- EXERCISE DETAILS -
From the listing below, extract every line in which the word "with" appears.

- INFORMATION GIVEN -
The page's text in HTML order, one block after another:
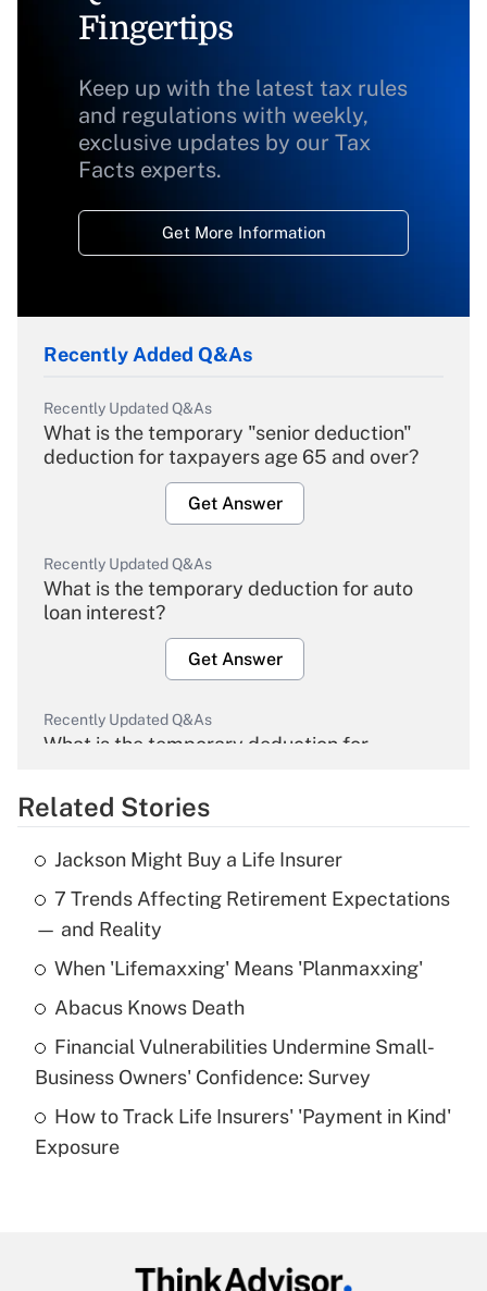
Fingertips
Keep up with the latest tax rules
and regulations with weekly,
exclusive updates by our Tax
Facts experts.
Get More Information
Recently Added Q&As
Recently Updated Q&As
What is the temporary "senior deduction"
deduction for taxpayers age 65 and over?
Get Answer
Recently Updated Q&As
What is the temporary deduction for auto
loan interest?
Get Answer
Recently Updated Q&As
What is the temporary deduction for
Get Answer
Recently Updated Q&As
What is the temporary deduction for tip
income?
Get Answer
What is a high deductible health plan for
purposes of an HSA?
Get Answer
Related Stories
Jackson Might Buy a Life Insurer
7 Trends Affecting Retirement Expectations
— and Reality
When 'Lifemaxxing' Means 'Planmaxxing'
Abacus Knows Death
Financial Vulnerabilities Undermine Small-
Business Owners' Confidence: Survey
How to Track Life Insurers' 'Payment in Kind'
Exposure
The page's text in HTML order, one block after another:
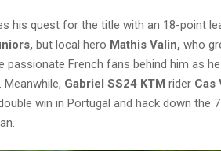
his quest for the title with an 18-point
but local hero Mathis Valin, who
passionate French fans behind him as
. Meanwhile, Gabriel SS24 KTM rider Cas
win in Portugal and hack down the

- RESULT FOR THIS EXERCISE -
Keep up with the latest tax rules
and regulations with weekly,
his quest for the title with an 18-point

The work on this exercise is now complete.